Scene Understanding from RGB-D Images - Robotics Institute Carnegie Mellon University
Loading Events

VASC Seminar

April

11
Mon
Saurabh Gupta Graduate Student University of California, Berkeley
Monday, April 11
3:00 pm to 4:00 pm
Scene Understanding from RGB-D Images

Event Location: 1507 Newell Simon Hall
Bio: Saurabh Gupta is a Ph.D. student at UC Berkeley, where he is advised by Jitendra Malik. His research interests include computer vision and machine learning. During his PhD he has studied the problem of scene understanding from RGB-D images. His work has been supported by the Berkeley Fellowship and the Google Fellowship in Computer Vision.

Abstract: The focus of this talk will be on detailed scene understanding from RGB-D images. We approach this problem by studying a variety of central vision problems like bottom-up grouping, object detection, instance segmentation, and pose estimation in context of RGB-D images, and finally aligning CAD models to objects in the scene.
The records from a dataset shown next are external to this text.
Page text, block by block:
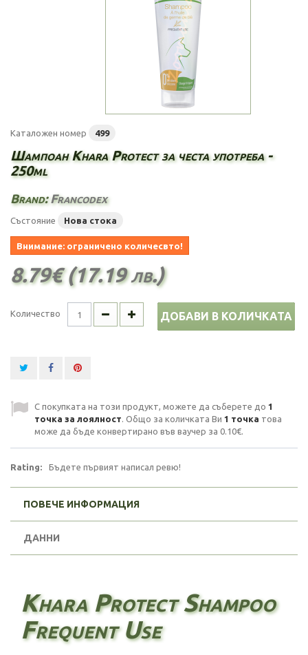
Каталожен номер 499
Шампоан Khara Protect за честа употреба -
250ml
Brand:Francodex
Състояние Нова стока
Внимание: ограничено количесвто!
8.79€ (17.19 лв.)
Количество ДОБАВИ В КОЛИЧКАТА
С покупката на този продукт, можете да съберете до 1
точка за лоялност. Общо за количката Ви 1 точка това
може да бъде конвертирано във ваучер за 0.10€.
Rating: Бъдете първият написал ревю!
ПОВЕЧЕ ИНФОРМАЦИЯ
ДАННИ
Khara Protect Shampoo
Frequent Use
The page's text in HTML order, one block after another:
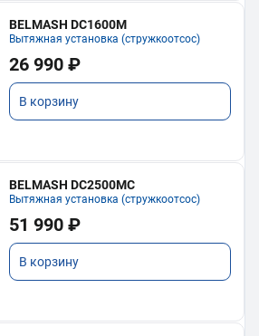
BELMASH DC1600M
Вытяжная установка (стружкоотсос)
26 990 ₽
В корзину
BELMASH DC2500MC
Вытяжная установка (стружкоотсос)
51 990 ₽
В корзину
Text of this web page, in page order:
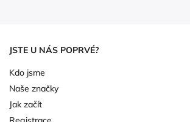
JSTE U NÁS POPRVÉ?
Kdo jsme
Naše značky
Jak začít
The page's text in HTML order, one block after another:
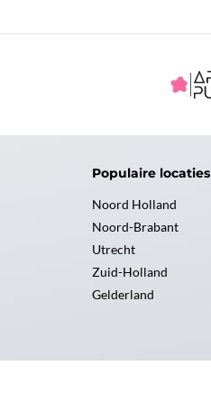
Populaire locaties
Noord Holland
Noord-Brabant
Utrecht
Zuid-Holland
Gelderland
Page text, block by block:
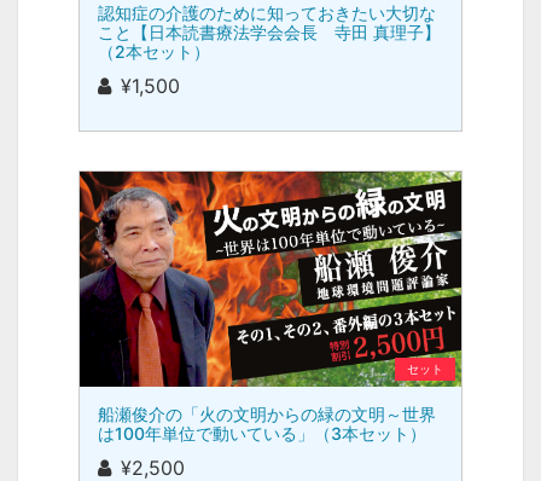
認知症の介護のために知っておきたい大切な
こと【日本読書療法学会会長 寺田 真理子】
（2本セット）
¥1,500
セット
船瀬俊介の「火の文明からの緑の文明～世界
は100年単位で動いている」（3本セット）
¥2,500
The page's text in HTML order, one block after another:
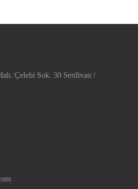
Çelebi Sok. 30 Serdivan /
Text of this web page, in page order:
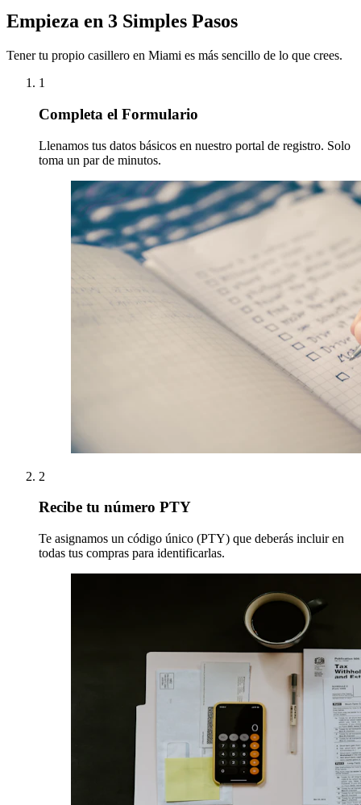
Empieza en 3 Simples Pasos
Tener tu propio casillero en Miami es más sencillo de lo que crees.
1
Completa el Formulario
Llenamos tus datos básicos en nuestro portal de registro. Solo
toma un par de minutos.
2
Recibe tu número PTY
Te asignamos un código único (PTY) que deberás incluir en
todas tus compras para identificarlas.
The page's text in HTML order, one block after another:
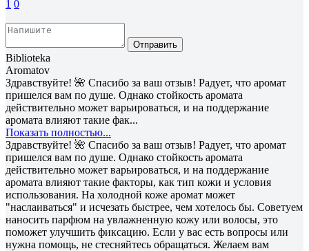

This results in a detailed output which goes beyond what most current computer vision algorithms produce: a bounding box or a segmentation mask for the object of interest; and is useful for a variety of real world applications like perceptual robotics, and augmented reality. A central question in this work is how to learn good features for depth images in view of the fact that labeled RGB-D datasets are much smaller than labeled RGB datasets (such as ImageNet) typically used for feature learning, and I will describe our “cross-modal distillation” technique which allows us to leverage easily available annotations on RGB images to learn representations on depth images. In addition, I will very briefly also talk about some work on vision and language that I did on an internship at Microsoft Research.